━━━ Input ━━━
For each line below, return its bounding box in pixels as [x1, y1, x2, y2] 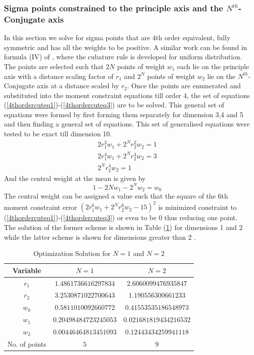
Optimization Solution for [33, 248, 111, 258]
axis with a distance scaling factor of [4, 71, 114, 81]
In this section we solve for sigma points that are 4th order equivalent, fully [4, 32, 231, 43]
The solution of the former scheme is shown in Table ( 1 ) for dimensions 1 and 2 [4, 222, 243, 232]
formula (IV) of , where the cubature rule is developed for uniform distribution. [4, 51, 242, 62]
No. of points [7, 338, 46, 349]
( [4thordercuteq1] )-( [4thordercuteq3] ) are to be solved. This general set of [4, 100, 225, 110]
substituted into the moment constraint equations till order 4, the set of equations [4, 90, 250, 100]
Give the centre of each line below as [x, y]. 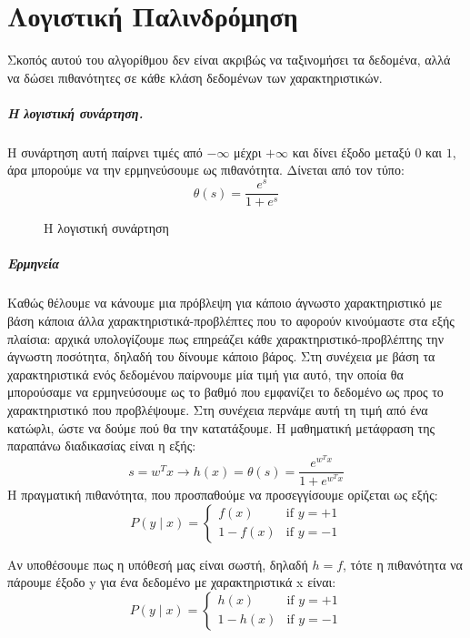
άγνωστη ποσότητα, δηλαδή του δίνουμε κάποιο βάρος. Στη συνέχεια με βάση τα [221, 356]
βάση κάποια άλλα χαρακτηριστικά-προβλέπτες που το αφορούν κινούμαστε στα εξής [231, 320]
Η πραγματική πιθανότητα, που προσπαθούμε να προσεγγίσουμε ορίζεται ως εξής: [223, 495]
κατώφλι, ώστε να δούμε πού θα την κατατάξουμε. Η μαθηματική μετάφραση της [221, 427]
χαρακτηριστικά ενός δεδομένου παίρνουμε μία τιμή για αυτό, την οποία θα [205, 374]
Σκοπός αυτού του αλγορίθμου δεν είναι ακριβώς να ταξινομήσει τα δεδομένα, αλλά [229, 60]
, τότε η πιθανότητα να [403, 564]
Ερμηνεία [33, 263]
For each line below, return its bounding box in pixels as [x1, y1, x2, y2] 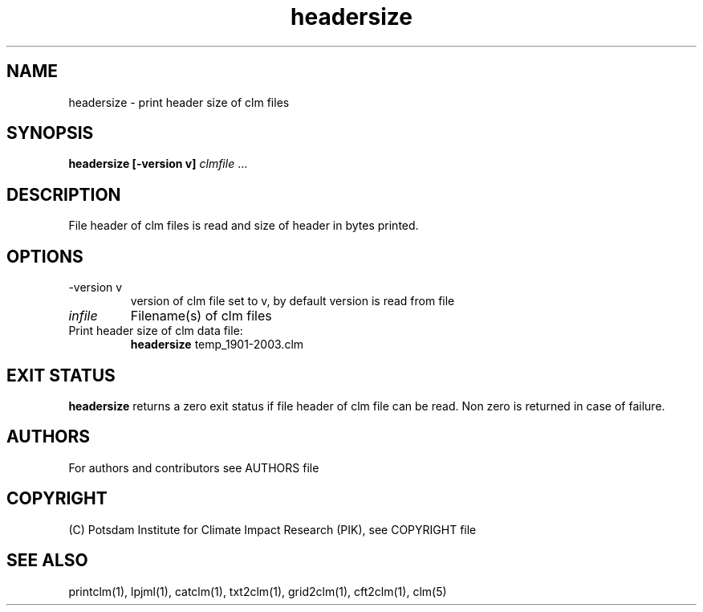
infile [68, 308, 98, 324]
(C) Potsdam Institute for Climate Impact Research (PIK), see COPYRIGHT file [68, 522, 477, 537]
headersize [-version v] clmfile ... [68, 157, 248, 171]
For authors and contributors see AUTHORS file [68, 460, 319, 475]
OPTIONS [6, 246, 83, 267]
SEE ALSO [6, 550, 88, 571]
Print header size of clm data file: [68, 324, 243, 338]
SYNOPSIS [6, 123, 94, 144]
━━━
Work to complete: Give again only the lines starting at the one that contains "OPTIONS [6, 246, 83, 267]" and running to the end of the data.

Finished exercise:
OPTIONS [6, 246, 83, 267]
SEE ALSO [6, 550, 88, 571]
Print header size of clm data file: [68, 324, 243, 338]
SYNOPSIS [6, 123, 94, 144]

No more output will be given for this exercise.